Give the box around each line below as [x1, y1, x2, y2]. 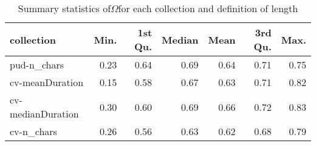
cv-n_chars [10, 124, 57, 138]
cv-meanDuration [10, 75, 84, 89]
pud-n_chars [10, 58, 64, 71]
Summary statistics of [18, 1, 111, 15]
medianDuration [10, 107, 79, 121]
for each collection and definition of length [118, 1, 298, 15]
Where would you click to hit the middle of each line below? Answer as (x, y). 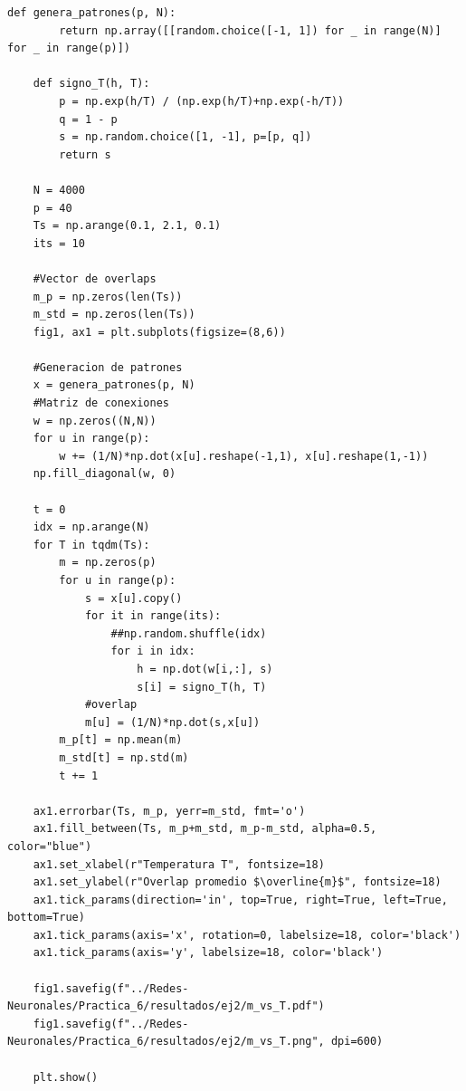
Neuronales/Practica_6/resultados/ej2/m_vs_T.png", (166, 1042)
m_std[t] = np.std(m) (124, 757)
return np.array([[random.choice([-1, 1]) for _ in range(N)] (250, 30)
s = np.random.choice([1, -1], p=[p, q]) (185, 137)
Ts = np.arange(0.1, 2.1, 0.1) (127, 226)
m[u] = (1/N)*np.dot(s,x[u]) (172, 722)
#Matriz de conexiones (101, 403)
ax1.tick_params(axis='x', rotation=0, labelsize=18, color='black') (247, 935)
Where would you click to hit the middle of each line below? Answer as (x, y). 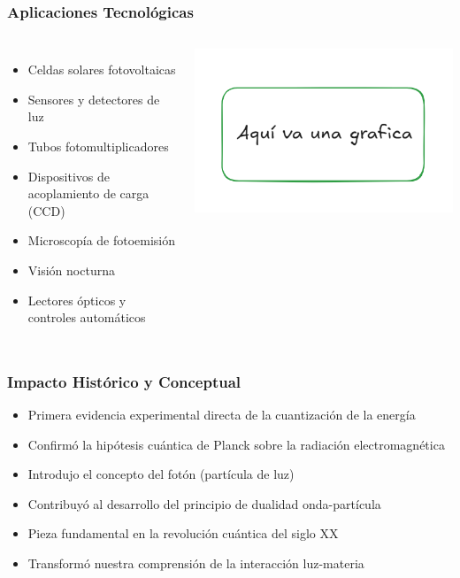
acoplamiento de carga (88, 193)
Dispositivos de (69, 176)
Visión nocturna (71, 270)
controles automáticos (87, 317)
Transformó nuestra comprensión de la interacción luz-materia (196, 563)
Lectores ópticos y (77, 300)
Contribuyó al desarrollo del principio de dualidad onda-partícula (204, 503)
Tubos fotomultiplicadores (98, 146)
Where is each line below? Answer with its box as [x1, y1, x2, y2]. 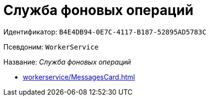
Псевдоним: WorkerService [3, 42, 99, 51]
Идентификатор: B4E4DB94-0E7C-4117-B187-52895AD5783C [3, 27, 207, 36]
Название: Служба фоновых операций [3, 57, 131, 66]
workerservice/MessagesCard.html [23, 72, 135, 81]
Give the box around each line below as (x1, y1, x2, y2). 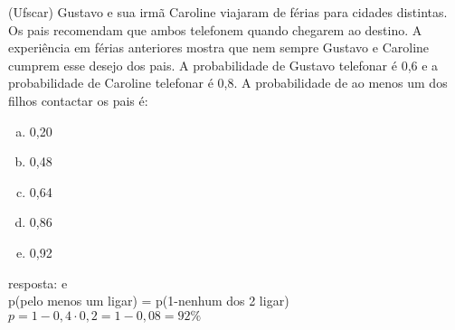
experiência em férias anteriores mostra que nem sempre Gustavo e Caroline (8, 38, 430, 57)
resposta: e (8, 273, 68, 292)
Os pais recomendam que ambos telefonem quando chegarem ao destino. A (8, 20, 422, 39)
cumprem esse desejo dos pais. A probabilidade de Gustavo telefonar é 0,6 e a (8, 55, 439, 74)
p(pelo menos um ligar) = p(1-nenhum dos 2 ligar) (8, 291, 289, 310)
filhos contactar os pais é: (8, 90, 148, 109)
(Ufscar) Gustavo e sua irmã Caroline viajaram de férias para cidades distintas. (8, 3, 448, 21)
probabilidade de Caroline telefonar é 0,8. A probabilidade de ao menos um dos (8, 73, 448, 92)
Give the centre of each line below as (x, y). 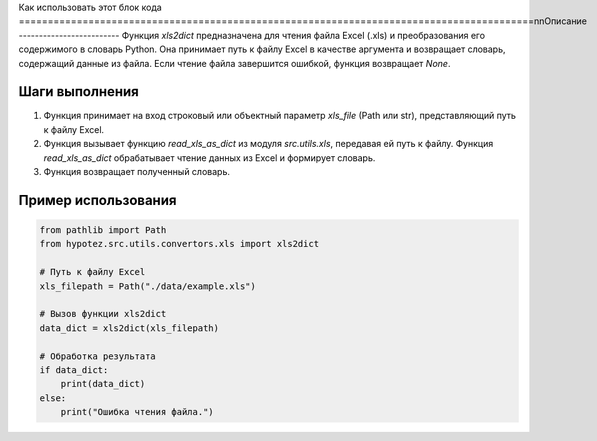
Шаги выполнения (78, 91)
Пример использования (97, 200)
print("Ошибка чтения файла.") (137, 412)
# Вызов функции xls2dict (103, 314)
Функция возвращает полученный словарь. (136, 172)
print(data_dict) (103, 384)
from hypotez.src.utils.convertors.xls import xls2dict (179, 244)
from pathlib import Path (103, 230)
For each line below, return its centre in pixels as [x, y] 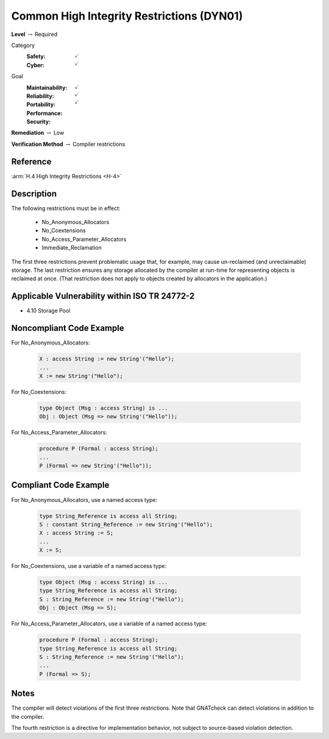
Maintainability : [47, 87]
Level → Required [34, 34]
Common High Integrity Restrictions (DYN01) [127, 16]
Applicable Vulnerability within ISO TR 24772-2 [103, 296]
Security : [39, 122]
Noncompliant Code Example [68, 328]
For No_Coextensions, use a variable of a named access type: [89, 566]
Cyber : [36, 65]
════════════════════
■ DESCRIPTION OF THE TASK ■
In the listing above, find the line holding "s = np.random.choice([1, -1], p=[p, q])" and the line holding "Os pais recomendam". Reproduce those two lines and all between them exactly, leaving out pictures.

■ ANSWER SPACE ■
s = np.random.choice([1, -1], p=[p, q]) (185, 137)
Ts = np.arange(0.1, 2.1, 0.1) (127, 226)
m[u] = (1/N)*np.dot(s,x[u]) (172, 722)
#Matriz de conexiones (101, 403)
ax1.tick_params(axis='x', rotation=0, labelsize=18, color='black') (247, 935)
Where would you click to hit the middle of each line below? Answer as (x, y). 
acoplamiento de carga (88, 193)
Dispositivos de (69, 176)
Visión nocturna (71, 270)
controles automáticos (87, 317)
Transformó nuestra comprensión de la interacción luz-materia (196, 563)
Lectores ópticos y (77, 300)
Contribuyó al desarrollo del principio de dualidad onda-partícula (204, 503)
Tubos fotomultiplicadores (98, 146)
Where is each line below? Answer with its box as [x1, y1, x2, y2]. 
Псевдоним: WorkerService [3, 42, 99, 51]
Идентификатор: B4E4DB94-0E7C-4117-B187-52895AD5783C [3, 27, 207, 36]
Название: Служба фоновых операций [3, 57, 131, 66]
workerservice/MessagesCard.html [23, 72, 135, 81]
Give the box around each line below as (x1, y1, x2, y2). 
experiência em férias anteriores mostra que nem sempre Gustavo e Caroline (8, 38, 430, 57)
resposta: e (8, 273, 68, 292)
Os pais recomendam que ambos telefonem quando chegarem ao destino. A (8, 20, 422, 39)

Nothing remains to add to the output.